- Poster by Dan Chapman
- Directed by: Paul Devlin
- Starring: Mark Devlin
- Distributed by: Docurama
- Release date: 2008;
- Running time: 74 minutes
- Country: United States
- Language: English

= BLAST! (2008 film) =

BLAST! is a 2008 American feature-length documentary by Paul Devlin. The film follows a team of astrophysicists who launch a telescope, upon a high-altitude balloon from northern Sweden and again from Antarctica. The film follows the crew of scientists as they travel on a search to answer humankind's fundamental questions about the origins of the universe. The film avoids traditional narration and talking-head interviews, instead following events as they occur. The film focuses on the personal experiences of the scientists involved in the experiment.

==History==
BLAST! premiered at Hot Docs on Tuesday, April 22, 2008. It has been screened at various film festivals, such as Sheffield Doc/Fest 2008, Guangzhou International Documentary Film Festival, and Arctic Light Film Festival.

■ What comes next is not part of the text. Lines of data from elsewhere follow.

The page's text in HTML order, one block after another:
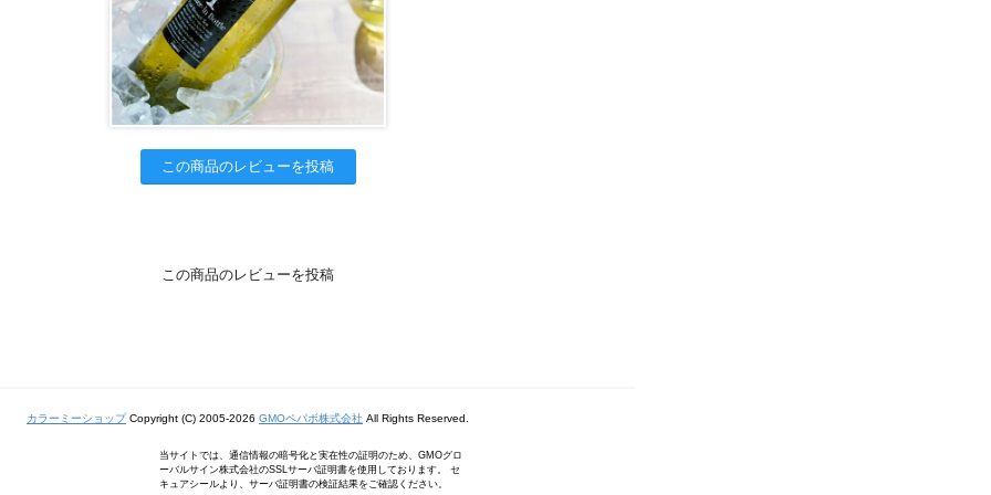
この商品のレビューを投稿
この商品のレビューを投稿
カラーミーショップCopyright (C) 2005-2026 GMOペパボ株式会社 All Rights Reserved.
当サイトでは、通信情報の暗号化と実在性の証明のため、GMOグロ
ーバルサイン株式会社のSSLサーバ証明書を使用しております。 セ
キュアシールより、サーバ証明書の検証結果をご確認ください。
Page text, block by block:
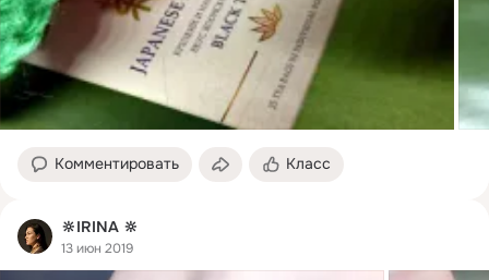
Комментировать Класс
🔆IRINA 🔆
13 июн 2019
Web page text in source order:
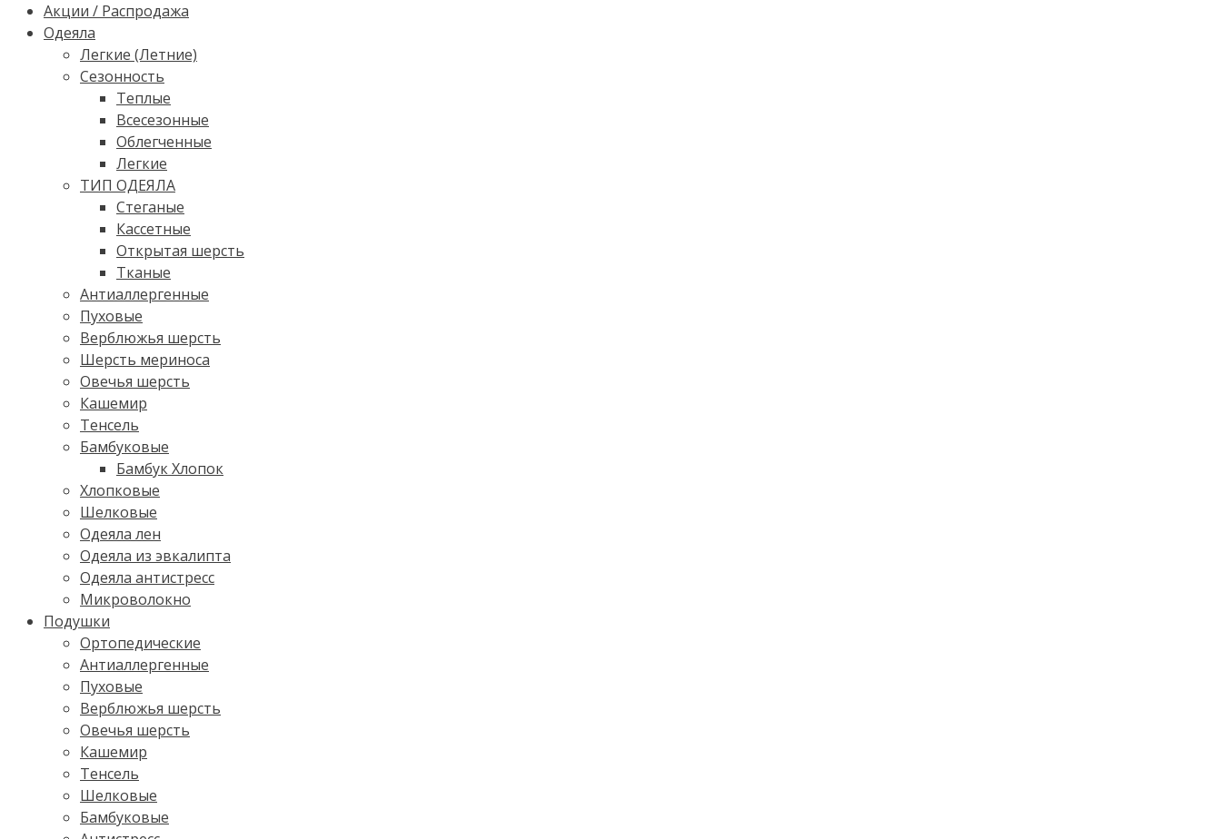
Акции / Распродажа
Одеяла
Легкие (Летние)
Сезонность
Теплые
Всесезонные
Облегченные
Легкие
ТИП ОДЕЯЛА
Стеганые
Кассетные
Открытая шерсть
Тканые
Антиаллергенные
Пуховые
Верблюжья шерсть
Шерсть мериноса
Овечья шерсть
Кашемир
Тенсель
Бамбуковые
Бамбук Хлопок
Хлопковые
Шелковые
Одеяла лен
Одеяла из эвкалипта
Одеяла антистресс
Микроволокно
Подушки
Ортопедические
Антиаллергенные
Пуховые
Верблюжья шерсть
Овечья шерсть
Кашемир
Тенсель
Шелковые
Бамбуковые
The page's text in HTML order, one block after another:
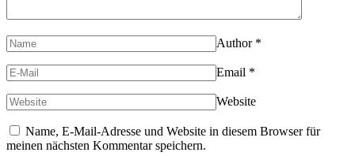
Author *
Email *
Website
Name, E-Mail-Adresse und Website in diesem Browser für
meinen nächsten Kommentar speichern.
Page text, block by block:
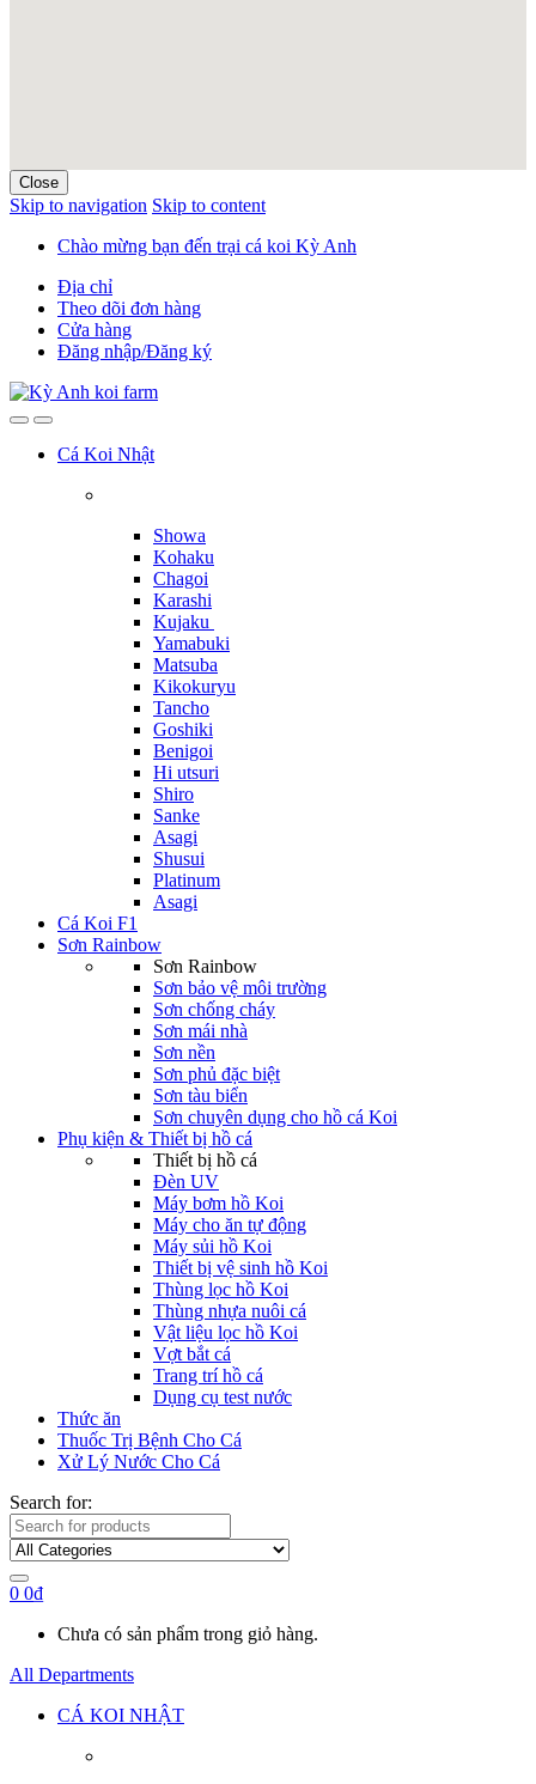
Close
Skip to navigation Skip to content
Chào mừng bạn đến trại cá koi Kỳ Anh
Địa chỉ
Theo dõi đơn hàng
Cửa hàng
Đăng nhập/Đăng ký
Cá Koi Nhật
Showa
Kohaku
Chagoi
Karashi
Kujaku
Yamabuki
Matsuba
Kikokuryu
Tancho
Goshiki
Benigoi
Hi utsuri
Shiro
Sanke
Asagi
Shusui
Platinum
Asagi
Cá Koi F1
Sơn Rainbow
Sơn Rainbow
Sơn bảo vệ môi trường
Sơn chống cháy
Sơn mái nhà
Sơn nền
Sơn phủ đặc biệt
Sơn tàu biển
Sơn chuyên dụng cho hồ cá Koi
Phụ kiện & Thiết bị hồ cá
Thiết bị hồ cá
Đèn UV
Máy bơm hồ Koi
Máy cho ăn tự động
Máy sủi hồ Koi
Thiết bị vệ sinh hồ Koi
Thùng lọc hồ Koi
Thùng nhựa nuôi cá
Vật liệu lọc hồ Koi
Vợt bắt cá
Trang trí hồ cá
Dụng cụ test nước
Thức ăn
Thuốc Trị Bệnh Cho Cá
Xử Lý Nước Cho Cá
Search for:
0 0₫
Chưa có sản phẩm trong giỏ hàng.
All Departments
CÁ KOI NHẬT

BLAST! was co-produced by BBC 4's Storyville, Discovery Channel Canada, SVT Sweden, and YLE/FST Finland. The film was broadcast on Discovery Channel in February 2009, and later acquired by VPRO-Netherlands and DR2-Denmark.

==The BLAST experiment==

BLAST, the Ballon-borne-Large-Aperture Submillimeter Telescope, was a 2-metre telescope flown from a high-altitude balloon to observe submillimeter radiation emitted mostly by dust heated by young stars. It was created to address important extragalactic and Galactic questions regarding the formation and evolution of stars, galaxies and clusters.

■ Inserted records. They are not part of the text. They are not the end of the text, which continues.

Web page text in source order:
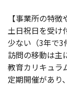
【事業所の特徴
土日祝日を受け
少ない（3年で3
訪問の移動は主
教育カリキュラ
定期開催があり
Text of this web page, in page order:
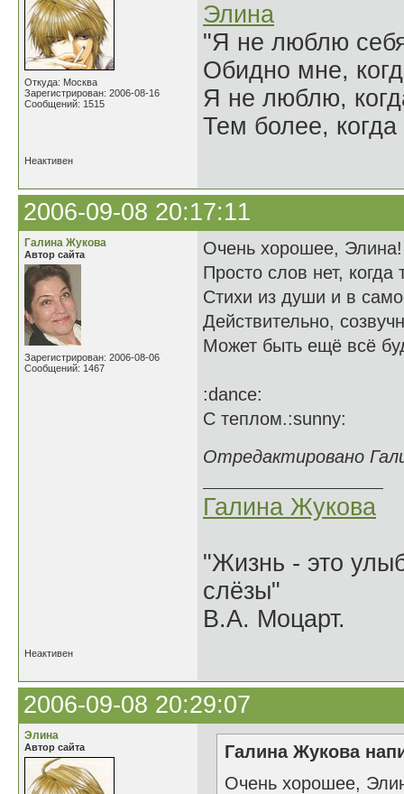
Откуда: Москва
Зарегистрирован: 2006-08-16
Сообщений: 1515
Элина
"Я не люблю
Обидно мне,
Я не люблю,
Тем более,
Неактивен
2006-09-08 20:17:11
Галина Жукова
Автор сайта
Зарегистрирован: 2006-08-06
Сообщений: 1467
Очень хорошее, Элина!
Просто слов нет, когда
Стихи из души и в
Действительно,
Может быть ещё всё
:dance:
С теплом.:sunny:
Отредактировано
Галина Жукова
"Жизнь - это
слёзы"
В.А. Моцарт.
Неактивен
2006-09-08 20:29:07
Элина
Автор сайта
Галина Жукова
Очень хорошее,
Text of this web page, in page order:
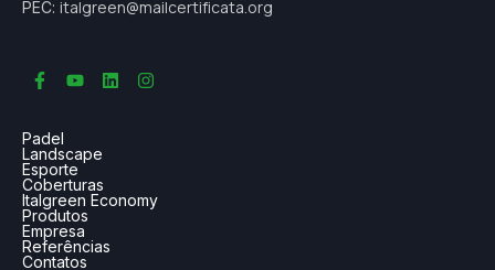
PEC: italgreen@mailcertificata.org
Padel
Landscape
Esporte
Coberturas
Italgreen Economy
Produtos
Empresa
Referências
Contatos
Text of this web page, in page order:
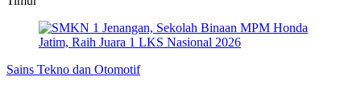
Sains Tekno dan Otomotif
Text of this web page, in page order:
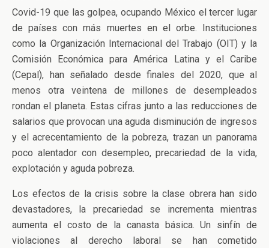
Covid-19 que las golpea, ocupando México el tercer lugar
de países con más muertes en el orbe. Instituciones
como la Organización Internacional del Trabajo (OIT) y la
Comisión Económica para América Latina y el Caribe
(Cepal), han señalado desde finales del 2020, que al
menos otra veintena de millones de desempleados
rondan el planeta. Estas cifras junto a las reducciones de
salarios que provocan una aguda disminución de ingresos
y el acrecentamiento de la pobreza, trazan un panorama
poco alentador con desempleo, precariedad de la vida,
explotación y aguda pobreza.
Los efectos de la crisis sobre la clase obrera han sido
devastadores, la precariedad se incrementa mientras
aumenta el costo de la canasta básica. Un sinfín de
violaciones al derecho laboral se han cometido
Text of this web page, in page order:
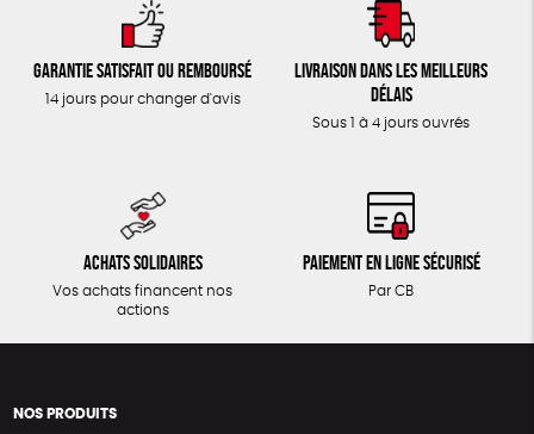
Garantie satisfait ou remboursé
14 jours pour changer d'avis
Livraison dans les meilleurs
délais
Sous 1 à 4 jours ouvrés
Achats solidaires
Vos achats financent nos
actions
Paiement en ligne sécurisé
Par CB
NOS PRODUITS

==International Year of Astronomy 2009==
As an official special project of the International Year of Astronomy 2009, BLAST!, screened in communities around the world throughout 2009. The International Year of Astronomy 2009 was a global initiative organized by the International Astronomical Union and UNESCO to promote public interest in astronomy. The International Year of Astronomy 2009 was endorsed by United Nations and International Council for Science (ICSU).

==Reception==
Astrophysicist Neil deGrasse Tyson commented on the film by saying, "In a rare combination of content and storytelling, BLAST! treats the viewer not only to the fruits of cosmic discovery but to the fits and starts of dedicated scientists who navigate paths of research that enable it."

Tim Teeman from Times Entertainment said of the film "For those of us with bad memories of physics and chemistry class, it was inspirational and aspirational."

Simon Horsford of The Telegraph wrote that the film is "A story that, in trying to answer age-old questions about how we got here, produces an intriguing dynamic between the two main scientists."